**What you have to do**
Could you show all lines in the entries below that contain the string "your"?

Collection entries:
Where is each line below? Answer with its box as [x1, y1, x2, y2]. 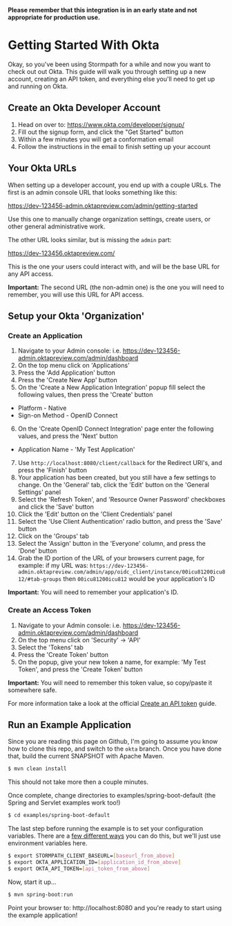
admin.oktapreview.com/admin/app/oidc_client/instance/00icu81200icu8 [17, 569, 226, 575]
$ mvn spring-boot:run [8, 891, 73, 898]
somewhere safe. [8, 686, 57, 694]
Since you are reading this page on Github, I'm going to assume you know [8, 738, 218, 746]
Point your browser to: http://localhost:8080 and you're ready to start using [8, 903, 222, 912]
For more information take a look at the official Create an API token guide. [8, 699, 217, 707]
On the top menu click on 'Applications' [17, 362, 130, 370]
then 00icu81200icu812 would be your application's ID [62, 575, 215, 583]

**Solved problem**
Point your browser to: http://localhost:8080 and you're ready to start using [8, 903, 222, 912]
then 00icu81200icu812 would be your application's ID [62, 575, 215, 583]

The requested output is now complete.